Ce jeudi, je n'ai qu'un rendez-vous pour toute la journée. Ce n'est pas comme ça que je vais faire de l'argent. Parce qu'il faut aussi que je pense à cette partie. C'est beau de vouloir aider les autres, seulement il faut aussi que je puisse me dégager un salaire. Je ne touche même pas le chômage, puisque j'ai démissionné. J'ai un peu d'argent de côté et mes potes m'aident, mais il faut que je fasse mes preuves.

– Bonjour, entrez, je vous sers un thé ou un café ?

Ce patient n'a donné que son prénom : Romain. Lors de la prise de rendez-vous je n'oblige pas à livrer plus de détails, il faut créer une atmosphère de confiance dès le départ.

– Dites-moi, qu'est-ce qui vous amène ?

Il faudra que je trouve une entrée en matière plus diplomate, je ne sais pas encore comment lancer la conversation.

– Je suis avec mon copain depuis sept ans.

– Votre relation se passe bien ?

– Oui.

Ah, une réponse fermée, le genre de truc qui ne m'aide pas du tout.
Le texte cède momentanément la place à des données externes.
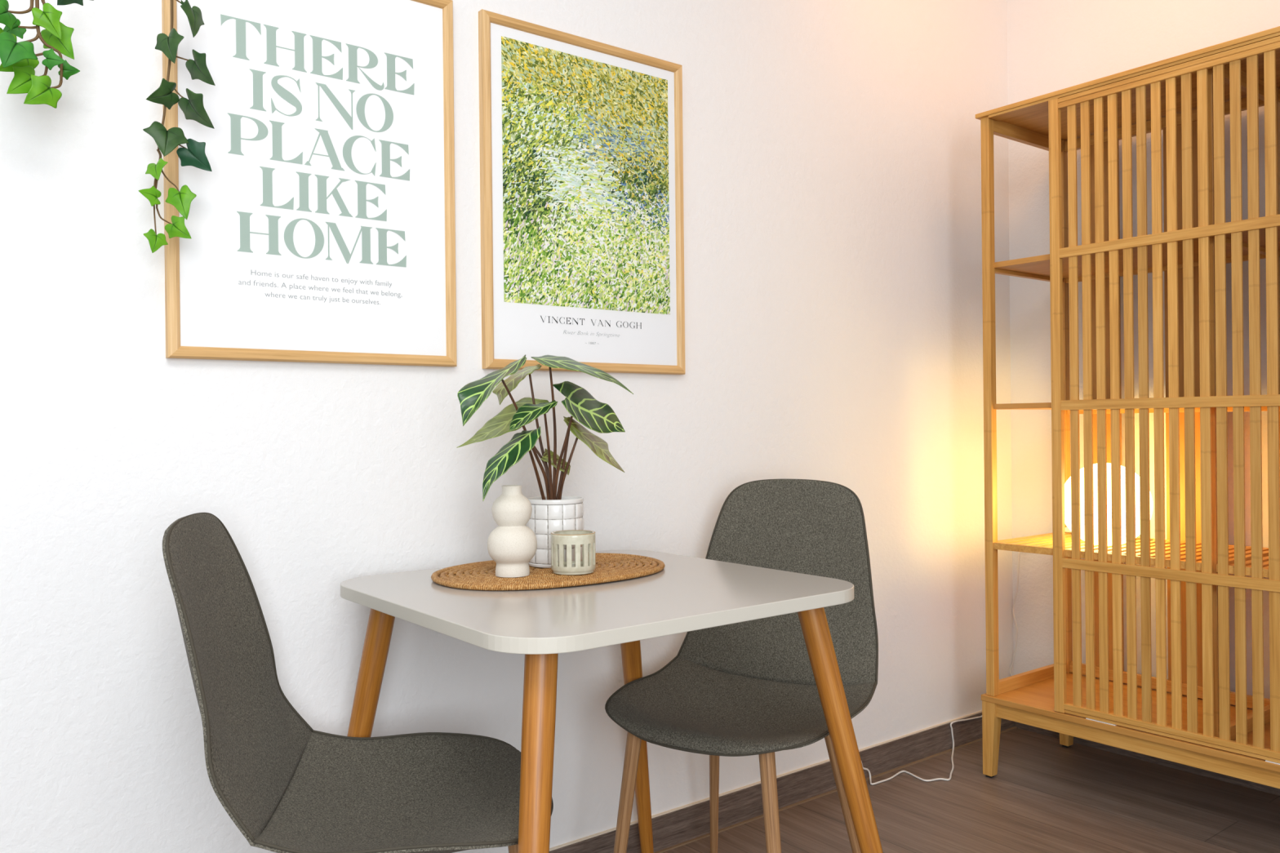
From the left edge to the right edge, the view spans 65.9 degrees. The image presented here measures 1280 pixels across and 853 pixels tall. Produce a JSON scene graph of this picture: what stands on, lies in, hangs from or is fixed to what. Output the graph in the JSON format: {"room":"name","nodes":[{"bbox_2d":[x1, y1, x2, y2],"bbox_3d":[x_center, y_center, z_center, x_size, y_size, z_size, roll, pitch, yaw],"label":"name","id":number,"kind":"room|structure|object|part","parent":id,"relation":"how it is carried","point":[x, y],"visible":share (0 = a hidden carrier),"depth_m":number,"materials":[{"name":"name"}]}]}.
{"room":"dining room","nodes":[
{"label":"dining room","id":0,"kind":"room"},
{"bbox_2d":[0,0,1013,852],"bbox_3d":[-0.795,-0.257,1.715,5.157,2.600,0.100,-1,0,-38],"label":"wall","id":1,"kind":"structure","parent":0,"point":[833,301],"depth_m":2.01,"materials":[{"name":"white paint"}]},
{"bbox_2d":[0,0,93,108],"bbox_3d":[-0.868,-0.562,1.434,0.138,0.205,0.077,-1,0,-38],"label":"cluster","id":2,"kind":"object","parent":1,"relation":"hanging from","point":[20,58],"visible":1,"depth_m":1.42,"materials":[{"name":"green plant"}]},
{"bbox_2d":[137,0,215,253],"bbox_3d":[-0.739,-0.538,1.579,0.111,0.532,0.062,-1,0,-21],"label":"strand","id":3,"kind":"object","parent":1,"relation":"hanging from","point":[166,140],"visible":1,"depth_m":1.57,"materials":[{"name":"green plant"}]},
{"bbox_2d":[161,0,457,366],"bbox_3d":[-0.581,-0.481,1.805,0.530,0.728,0.021,-1,0,-38],"label":"framed poster","id":4,"kind":"object","parent":1,"relation":"attached to","point":[321,228],"visible":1,"depth_m":1.80,"materials":[{"name":"white paper"}]},
{"bbox_3d":[-0.783,-0.478,1.649,0.020,0.728,0.021,-1,0,-38],"label":"frame rail","id":5,"kind":"part","parent":4,"relation":"part of","materials":[{"name":"brown wood"}]},
{"bbox_3d":[-0.578,-0.127,1.806,0.530,0.020,0.021,-1,0,-38],"label":"frame rail","id":6,"kind":"part","parent":4,"relation":"part of","materials":[{"name":"brown wood"}]},
{"bbox_3d":[-0.585,-0.835,1.804,0.530,0.020,0.021,-1,0,-38],"label":"frame rail","id":7,"kind":"part","parent":4,"relation":"part of","materials":[{"name":"brown wood"}]},
{"bbox_3d":[-0.380,-0.483,1.961,0.020,0.728,0.021,-1,0,-38],"label":"frame rail","id":8,"kind":"part","parent":4,"relation":"part of","materials":[{"name":"brown wood"}]},
{"bbox_2d":[478,8,684,374],"bbox_3d":[-0.111,-0.485,2.169,0.530,0.729,0.021,-1,0,-38],"label":"print","id":9,"kind":"object","parent":1,"relation":"attached to","point":[581,140],"visible":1,"depth_m":2.15,"materials":[{"name":"green paper"}]},
{"bbox_3d":[-0.312,-0.482,2.013,0.020,0.729,0.021,-1,0,-38],"label":"frame rail","id":10,"kind":"part","parent":9,"relation":"part of","materials":[{"name":"brown wood"}]},
{"bbox_3d":[-0.114,-0.839,2.168,0.530,0.020,0.021,-1,0,-38],"label":"frame rail","id":11,"kind":"part","parent":9,"relation":"part of","materials":[{"name":"brown wood"}]},
{"bbox_3d":[-0.107,-0.131,2.169,0.530,0.020,0.021,-1,0,-38],"label":"frame rail","id":12,"kind":"part","parent":9,"relation":"part of","materials":[{"name":"brown wood"}]},
{"bbox_2d":[501,35,670,315],"bbox_3d":[-0.108,-0.533,2.170,0.443,0.548,0.001,-1,0,-38],"label":"picture","id":13,"kind":"object","parent":9,"relation":"attached to","point":[585,135],"depth_m":2.16},
{"bbox_3d":[0.091,-0.487,2.324,0.020,0.729,0.021,-1,0,-38],"label":"frame rail","id":14,"kind":"part","parent":9,"relation":"part of","materials":[{"name":"brown wood"}]},
{"bbox_2d":[549,710,1015,852],"bbox_3d":[-0.749,0.952,1.673,4.957,0.081,0.010,-1,0,-38],"label":"baseboard","id":15,"kind":"structure","parent":1,"relation":"attached to","point":[677,827],"depth_m":2.54,"materials":[{"name":"wood"}]},
{"bbox_2d":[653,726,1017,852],"bbox_3d":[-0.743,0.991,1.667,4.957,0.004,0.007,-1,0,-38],"label":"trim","id":16,"kind":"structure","parent":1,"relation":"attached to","point":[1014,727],"depth_m":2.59,"materials":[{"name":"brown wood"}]},
{"bbox_2d":[662,728,1279,852],"bbox_3d":[0.395,1.008,0.194,4.957,0.050,3.750,-1,0,-38],"label":"floor","id":17,"kind":"structure","parent":0,"point":[1044,796],"depth_m":2.49,"materials":[{"name":"brown wood"}]},
{"bbox_2d":[162,512,553,852],"bbox_3d":[-0.399,0.558,1.486,0.534,0.864,0.481,-1,0,-9],"label":"dining chair","id":18,"kind":"object","parent":17,"relation":"on","point":[287,786],"visible":0.84,"depth_m":1.49,"materials":[{"name":"grey fabric"}]},
{"bbox_3d":[-0.595,0.347,1.454,0.141,0.435,0.457,-1,0,-9],"label":"backrest","id":19,"kind":"part","parent":18,"relation":"part of","materials":[{"name":"grey fabric"}]},
{"bbox_3d":[-0.340,0.566,1.496,0.408,0.090,0.481,-1,0,-9],"label":"seat","id":20,"kind":"part","parent":18,"relation":"part of","materials":[{"name":"grey fabric"}]},
{"bbox_3d":[-0.150,0.775,1.369,0.029,0.426,0.029,-11,-7,42],"label":"leg","id":21,"kind":"part","parent":18,"relation":"part of","materials":[{"name":"brown wood"}]},
{"bbox_2d":[340,550,883,852],"bbox_3d":[-0.067,0.628,1.690,0.784,0.718,0.737,-1,0,-38],"label":"dining table","id":22,"kind":"object","parent":17,"relation":"on","point":[690,593],"visible":0.87,"depth_m":1.56,"materials":[{"name":"grey laminate"}]},
{"bbox_3d":[-0.515,0.642,1.745,0.045,0.708,0.045,11,-1,-4],"label":"leg","id":23,"kind":"part","parent":22,"relation":"part of","materials":[{"name":"brown wood"}]},
{"bbox_3d":[-0.140,0.639,1.259,0.045,0.713,0.045,-1,-13,7],"label":"leg","id":24,"kind":"part","parent":22,"relation":"part of","materials":[{"name":"brown wood"}]},
{"bbox_2d":[431,553,665,591],"bbox_3d":[-0.162,0.264,1.815,0.449,0.012,0.335,-1,0,-38],"label":"placemat","id":25,"kind":"object","parent":22,"relation":"on","point":[610,567],"visible":0.63,"depth_m":1.73,"materials":[{"name":"wicker"}]},
{"bbox_2d":[487,484,537,577],"bbox_3d":[-0.224,0.181,1.727,0.086,0.157,0.086,-1,0,-38],"label":"vase","id":26,"kind":"object","parent":25,"relation":"on","point":[512,544],"visible":1,"depth_m":1.70,"materials":[{"name":"white ceramic"}]},
{"bbox_2d":[456,355,633,568],"bbox_3d":[-0.189,0.062,1.819,0.356,0.395,0.205,-1,0,-38],"label":"potted plant","id":27,"kind":"object","parent":25,"relation":"on","point":[554,512],"visible":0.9,"depth_m":1.81,"materials":[{"name":"green plant"}]},
{"bbox_3d":[-0.159,0.196,1.853,0.108,0.125,0.108,-1,0,-38],"label":"pot","id":28,"kind":"part","parent":27,"relation":"part of","materials":[{"name":"white ceramic"}]},
{"bbox_2d":[551,529,595,575],"bbox_3d":[-0.118,0.223,1.751,0.079,0.071,0.079,-1,0,-38],"label":"candle holder","id":29,"kind":"object","parent":25,"relation":"on","point":[576,537],"visible":1,"depth_m":1.72,"materials":[{"name":"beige ceramic"}]},
{"bbox_3d":[-0.007,0.636,2.137,0.045,0.708,0.045,-1,12,19],"label":"leg","id":30,"kind":"part","parent":22,"relation":"part of","materials":[{"name":"brown wood"}]},
{"bbox_3d":[0.368,0.633,1.652,0.045,0.713,0.045,-14,-2,7],"label":"leg","id":31,"kind":"part","parent":22,"relation":"part of","materials":[{"name":"brown wood"}]},
{"bbox_2d":[604,479,878,852],"bbox_3d":[0.214,0.551,1.985,0.481,0.864,0.534,-1,0,31],"label":"dining chair","id":32,"kind":"object","parent":17,"relation":"on","point":[746,688],"visible":0.87,"depth_m":2.08,"materials":[{"name":"grey fabric"}]},
{"bbox_3d":[-0.034,0.773,1.875,0.029,0.426,0.029,7,-1,-7],"label":"leg","id":33,"kind":"part","parent":32,"relation":"part of","materials":[{"name":"brown wood"}]},
{"bbox_3d":[0.165,0.767,2.189,0.025,0.444,0.025,-1,15,1],"label":"leg","id":34,"kind":"part","parent":32,"relation":"part of","materials":[{"name":"brown wood"}]},
{"bbox_3d":[0.183,0.560,1.934,0.481,0.090,0.408,-1,0,31],"label":"seat","id":35,"kind":"part","parent":32,"relation":"part of","materials":[{"name":"grey fabric"}]},
{"bbox_3d":[0.235,0.770,1.712,0.029,0.426,0.029,-1,-8,-21],"label":"leg","id":36,"kind":"part","parent":32,"relation":"part of","materials":[{"name":"brown wood"}]},
{"bbox_3d":[0.314,0.336,2.152,0.457,0.435,0.141,-1,0,31],"label":"backrest","id":37,"kind":"part","parent":32,"relation":"part of","materials":[{"name":"grey fabric"}]},
{"bbox_3d":[0.421,0.765,2.034,0.025,0.444,0.025,-18,8,-28],"label":"leg","id":38,"kind":"part","parent":32,"relation":"part of","materials":[{"name":"brown wood"}]},
{"bbox_2d":[861,715,982,785],"label":"cable","id":39,"kind":"object","parent":17,"relation":"on","point":[952,756],"depth_m":2.75,"materials":[{"name":"white plastic"}]},
{"bbox_3d":[1.012,0.638,2.773,0.788,0.670,0.431,-1,0,-38],"label":"power cord","id":40,"kind":"part","parent":39,"relation":"part of","materials":[{"name":"white plastic"}]},
{"bbox_2d":[975,26,1279,789],"bbox_3d":[1.532,0.047,2.332,0.435,1.840,1.374,-1,0,-38],"label":"tall cabinet","id":41,"kind":"object","parent":17,"relation":"on","point":[1193,717],"visible":0.99,"depth_m":2.40,"materials":[{"name":"brown wood"}]},
{"bbox_3d":[0.971,-0.055,2.739,0.025,1.601,0.025,-1,0,-38],"label":"post","id":42,"kind":"part","parent":41,"relation":"part of","materials":[{"name":"brown wood"}]},
{"bbox_3d":[0.979,0.864,2.741,0.040,0.205,0.040,-1,0,-38],"label":"leg","id":43,"kind":"part","parent":41,"relation":"part of","materials":[{"name":"brown wood"}]},
{"bbox_3d":[1.121,-0.436,2.857,0.365,0.010,0.018,-1,0,-38],"label":"rail","id":44,"kind":"part","parent":41,"relation":"part of","materials":[{"name":"brown wood"}]},
{"bbox_2d":[993,402,1051,409],"bbox_3d":[1.298,-0.058,2.642,0.400,0.015,0.574,-1,0,-38],"label":"shelf","id":45,"kind":"object","parent":41,"relation":"attached to","point":[1038,406],"depth_m":2.67,"materials":[{"name":"brown wood"}]},
{"bbox_3d":[1.129,0.328,2.859,0.365,0.018,0.018,-1,0,-38],"label":"rail","id":46,"kind":"part","parent":41,"relation":"part of","materials":[{"name":"brown wood"}]},
{"bbox_3d":[1.116,-0.840,2.857,0.365,0.036,0.018,-1,0,-38],"label":"rail","id":47,"kind":"part","parent":41,"relation":"part of","materials":[{"name":"brown wood"}]},
{"bbox_3d":[1.133,0.727,2.859,0.365,0.033,0.018,-1,0,-38],"label":"rail","id":48,"kind":"part","parent":41,"relation":"part of","materials":[{"name":"brown wood"}]},
{"bbox_3d":[1.280,-0.056,2.319,0.016,1.594,0.660,-1,0,-38],"label":"sliding door","id":49,"kind":"part","parent":41,"relation":"part of","materials":[{"name":"brown wood"}]},
{"bbox_3d":[1.288,0.860,2.979,0.040,0.205,0.040,-1,0,-38],"label":"leg","id":50,"kind":"part","parent":41,"relation":"part of","materials":[{"name":"brown wood"}]},
{"bbox_3d":[1.279,-0.059,2.977,0.025,1.601,0.025,-1,0,-38],"label":"post","id":51,"kind":"part","parent":41,"relation":"part of","materials":[{"name":"brown wood"}]},
{"bbox_2d":[1064,476,1071,533],"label":"globe lamp","id":52,"kind":"object","parent":41,"relation":"on","point":[1068,504],"depth_m":2.66,"materials":[{"name":"white glass"}]},
{"bbox_2d":[1065,526,1071,533],"bbox_3d":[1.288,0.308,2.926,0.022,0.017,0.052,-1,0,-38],"label":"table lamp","id":53,"kind":"object","parent":52,"relation":"attached to","point":[1067,530],"depth_m":2.93,"materials":[{"name":"white plastic"}]},
{"bbox_2d":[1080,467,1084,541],"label":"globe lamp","id":54,"kind":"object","parent":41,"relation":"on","point":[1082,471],"depth_m":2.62,"materials":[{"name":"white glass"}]},
{"bbox_2d":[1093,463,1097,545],"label":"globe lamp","id":55,"kind":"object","parent":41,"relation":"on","point":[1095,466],"depth_m":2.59,"materials":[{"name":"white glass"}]},
{"bbox_2d":[994,237,1265,279],"bbox_3d":[1.297,-0.450,2.643,0.392,0.015,0.574,-1,0,-38],"label":"shelf","id":56,"kind":"object","parent":41,"relation":"attached to","point":[1037,267],"depth_m":2.68,"materials":[{"name":"brown wood"}]},
{"bbox_2d":[993,532,1268,570],"bbox_3d":[1.299,0.326,2.638,0.406,0.018,0.570,-1,0,-38],"label":"slatted shelf","id":57,"kind":"object","parent":41,"relation":"attached to","point":[1042,544],"depth_m":2.50,"materials":[{"name":"brown wood"}]},
{"bbox_3d":[1.629,-0.047,2.525,0.018,0.014,1.118,-1,0,-38],"label":"rail","id":58,"kind":"part","parent":41,"relation":"part of","materials":[{"name":"brown wood"}]},
{"bbox_3d":[1.272,-0.845,2.317,0.014,0.012,0.608,-1,0,-38],"label":"door rail","id":59,"kind":"part","parent":41,"relation":"part of","materials":[{"name":"brown wood"}]},
{"bbox_3d":[1.272,-0.830,2.317,0.014,0.012,0.608,-1,0,-38],"label":"door rail","id":60,"kind":"part","parent":41,"relation":"part of","materials":[{"name":"brown wood"}]},
{"bbox_3d":[1.273,-0.838,2.318,0.011,0.004,0.608,-1,0,-38],"label":"door rail","id":61,"kind":"part","parent":41,"relation":"part of","materials":[{"name":"brown wood"}]},
{"bbox_3d":[1.276,-0.450,2.318,0.014,0.025,0.608,-1,0,-38],"label":"door rail","id":62,"kind":"part","parent":41,"relation":"part of","materials":[{"name":"brown wood"}]},
{"bbox_3d":[1.637,0.720,2.526,0.018,0.030,1.118,-1,0,-38],"label":"rail","id":63,"kind":"part","parent":41,"relation":"part of","materials":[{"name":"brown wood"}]},
{"bbox_3d":[1.280,-0.057,2.319,0.014,0.026,0.608,-1,0,-38],"label":"door rail","id":64,"kind":"part","parent":41,"relation":"part of","materials":[{"name":"brown wood"}]},
{"bbox_3d":[1.285,0.351,2.319,0.014,0.026,0.608,-1,0,-38],"label":"door rail","id":65,"kind":"part","parent":41,"relation":"part of","materials":[{"name":"brown wood"}]},
{"bbox_3d":[1.288,0.724,2.320,0.014,0.014,0.608,-1,0,-38],"label":"door rail","id":66,"kind":"part","parent":41,"relation":"part of","materials":[{"name":"brown wood"}]},
{"bbox_3d":[1.289,0.736,2.321,0.011,0.008,0.608,-1,0,-38],"label":"door rail","id":67,"kind":"part","parent":41,"relation":"part of","materials":[{"name":"brown wood"}]},
{"bbox_3d":[1.621,-0.843,2.523,0.018,0.030,1.118,-1,0,-38],"label":"rail","id":68,"kind":"part","parent":41,"relation":"part of","materials":[{"name":"brown wood"}]},
{"bbox_3d":[1.625,-0.443,2.524,0.018,0.018,1.118,-1,0,-38],"label":"rail","id":69,"kind":"part","parent":41,"relation":"part of","materials":[{"name":"brown wood"}]},
{"bbox_3d":[1.276,-0.053,2.326,0.007,1.570,0.546,-1,0,-38],"label":"slat panel","id":70,"kind":"part","parent":41,"relation":"part of","materials":[{"name":"brown wood"}]},
{"bbox_3d":[1.336,-0.058,2.301,0.020,1.601,0.016,-1,0,-38],"label":"post","id":71,"kind":"part","parent":41,"relation":"part of","materials":[{"name":"brown wood"}]},
{"bbox_3d":[1.466,-0.842,2.404,0.365,0.036,0.018,-1,0,-38],"label":"rail","id":72,"kind":"part","parent":41,"relation":"part of","materials":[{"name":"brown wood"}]},
{"bbox_3d":[1.470,-0.439,2.405,0.365,0.010,0.018,-1,0,-38],"label":"rail","id":73,"kind":"part","parent":41,"relation":"part of","materials":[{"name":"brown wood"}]},
{"bbox_3d":[1.478,0.325,2.406,0.365,0.018,0.018,-1,0,-38],"label":"rail","id":74,"kind":"part","parent":41,"relation":"part of","materials":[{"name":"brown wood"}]},
{"bbox_3d":[1.483,0.724,2.407,0.365,0.033,0.018,-1,0,-38],"label":"rail","id":75,"kind":"part","parent":41,"relation":"part of","materials":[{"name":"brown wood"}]},
{"bbox_3d":[1.629,-0.062,2.525,0.025,1.601,0.025,-1,0,-38],"label":"post","id":76,"kind":"part","parent":41,"relation":"part of","materials":[{"name":"brown wood"}]},
{"bbox_2d":[1006,0,1279,698],"bbox_3d":[2.413,-0.291,1.698,0.100,2.600,3.850,-1,0,-38],"label":"wall","id":77,"kind":"structure","parent":0,"point":[1053,45],"depth_m":3.00,"materials":[{"name":"white paint"}]},
{"bbox_2d":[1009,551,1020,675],"label":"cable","id":78,"kind":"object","parent":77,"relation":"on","point":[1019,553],"depth_m":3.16,"materials":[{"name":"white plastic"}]},
{"bbox_2d":[1015,721,1279,795],"bbox_3d":[2.355,0.919,1.702,0.010,0.081,3.740,-1,0,-38],"label":"baseboard","id":79,"kind":"structure","parent":77,"relation":"attached to","point":[1275,791],"depth_m":2.82,"materials":[{"name":"wood"}]}
]}
Je préfère pouvoir rebondir sur ce que me répond le patient que d'essayer de trouver des questions pertinentes.

– Comment vous êtes-vous rencontrés ?

– Lors d'une soirée entre amis. C'était un guet-apens.

– Comment ça ?

– Ce genre de soirée durant laquelle les potes invitent un nouveau mec en espérant former un couple. Je crois qu'ils désespéraient de me voir seul.

Tiens, intéressant, je n'y avais jamais pensé mais je crois que mes amis ont souvent tenté ce genre de chose avec moi, pour que j'arrête d'être célibataire !

– On dirait que ça a fonctionné.

– Il y a eu un truc tout de suite, dès que je l'ai vu. On peut dire que cette fois-ci ils ont visé juste.

– Une belle histoire.

– Oui.

Cette réponse fermée, c'est ma faute, je n'ai pas vraiment posé de question. Tant que nous ne sommes pas arrivés au cœur du sujet, à la véritable raison de la venue du patient, je ne sais pas vraiment quoi dire.

– Vous habitez ensemble ?

– Depuis cinq ans. Il a quand même fallu un peu de temps pour qu'on franchisse le pas.

– C'est une grande étape.

– Oui, mais soudain ça nous a paru logique. Vu que je passais tout mon temps dans son appartement...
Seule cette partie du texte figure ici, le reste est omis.